%%
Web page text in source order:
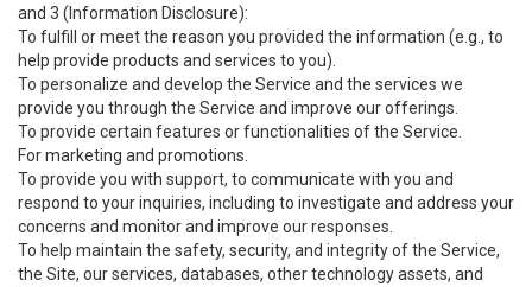
and 3 (Information Disclosure):
To fulfill or meet the reason you provided the information (e.g., to
help provide products and services to you).
To personalize and develop the Service and the services we
provide you through the Service and improve our offerings.
To provide certain features or functionalities of the Service.
For marketing and promotions.
To provide you with support, to communicate with you and
respond to your inquiries, including to investigate and address your
concerns and monitor and improve our responses.
To help maintain the safety, security, and integrity of the Service,
the Site, our services, databases, other technology assets, and
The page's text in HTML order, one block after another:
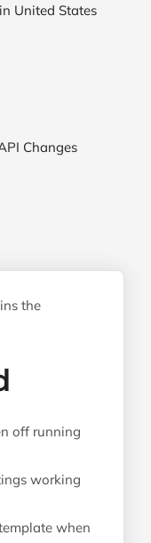
the
off running
working
when
United States
Changes
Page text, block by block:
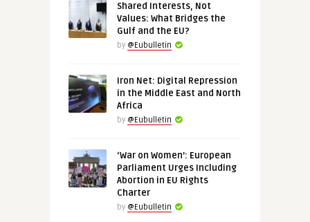
Shared Interests, Not
Values: What Bridges the
Gulf and the EU?
by @Eubulletin
Iron Net: Digital Repression
in the Middle East and North
Africa
by @Eubulletin
‘War on Women’: European
Parliament Urges Including
Abortion in EU Rights
Charter
by @Eubulletin
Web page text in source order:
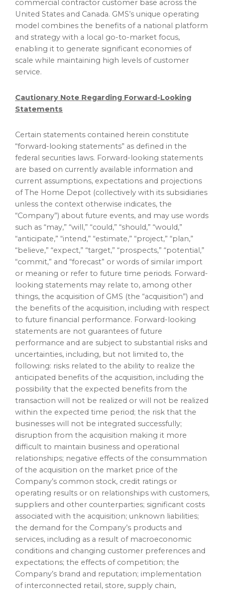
%%
» Your goal: Transcribe only the lines between the line containing "Page text, block" and the final line of the listing, inclusive, exactly as they appear; no pictures are to be included.

» Task result:
Page text, block by block:
Shared Interests, Not
Values: What Bridges the
Gulf and the EU?
by @Eubulletin
Iron Net: Digital Repression
in the Middle East and North
Africa
by @Eubulletin
‘War on Women’: European
Parliament Urges Including
Abortion in EU Rights
Charter
by @Eubulletin
Web page text in source order:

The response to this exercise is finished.